> [EXERCISE DATA]:
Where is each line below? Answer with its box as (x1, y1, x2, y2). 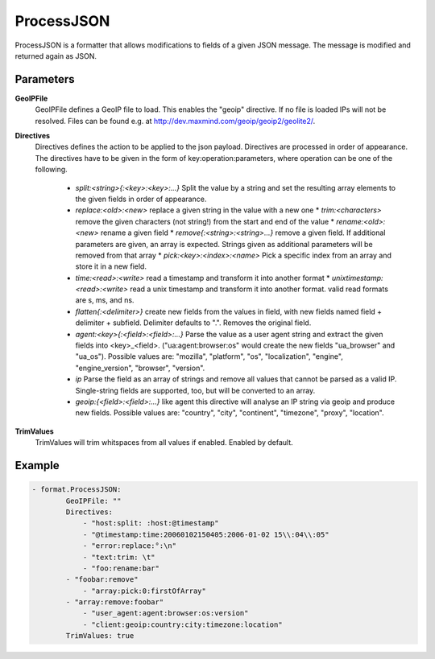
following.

---

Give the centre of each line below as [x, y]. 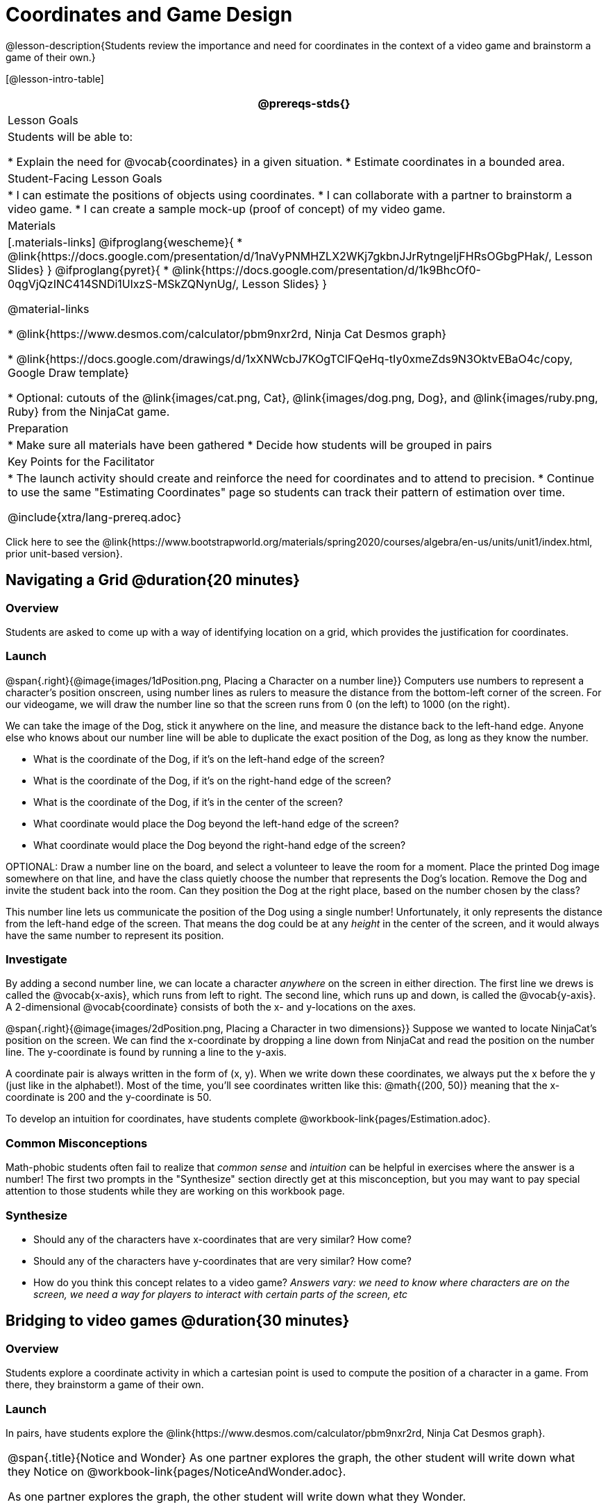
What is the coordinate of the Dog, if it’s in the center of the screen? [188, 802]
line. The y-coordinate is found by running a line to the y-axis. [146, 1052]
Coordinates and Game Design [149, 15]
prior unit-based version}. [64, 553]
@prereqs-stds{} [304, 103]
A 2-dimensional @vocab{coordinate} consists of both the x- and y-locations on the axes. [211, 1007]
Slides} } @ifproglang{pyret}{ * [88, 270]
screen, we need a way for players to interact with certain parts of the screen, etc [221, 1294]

> [EXERCISE GOAL]: What are the lines in the records above, word for word, from the one containing "Give the centre" through the one containing "screen, we need", both ends included and pictures left out?

> [RESPONSE TO THIS EXERCISE]:
Give the centre of each line below as [x, y]. 
What is the coordinate of the Dog, if it’s in the center of the screen? [188, 802]
line. The y-coordinate is found by running a line to the y-axis. [146, 1052]
Coordinates and Game Design [149, 15]
prior unit-based version}. [64, 553]
@prereqs-stds{} [304, 103]
A 2-dimensional @vocab{coordinate} consists of both the x- and y-locations on the axes. [211, 1007]
Slides} } @ifproglang{pyret}{ * [88, 270]
screen, we need a way for players to interact with certain parts of the screen, etc [221, 1294]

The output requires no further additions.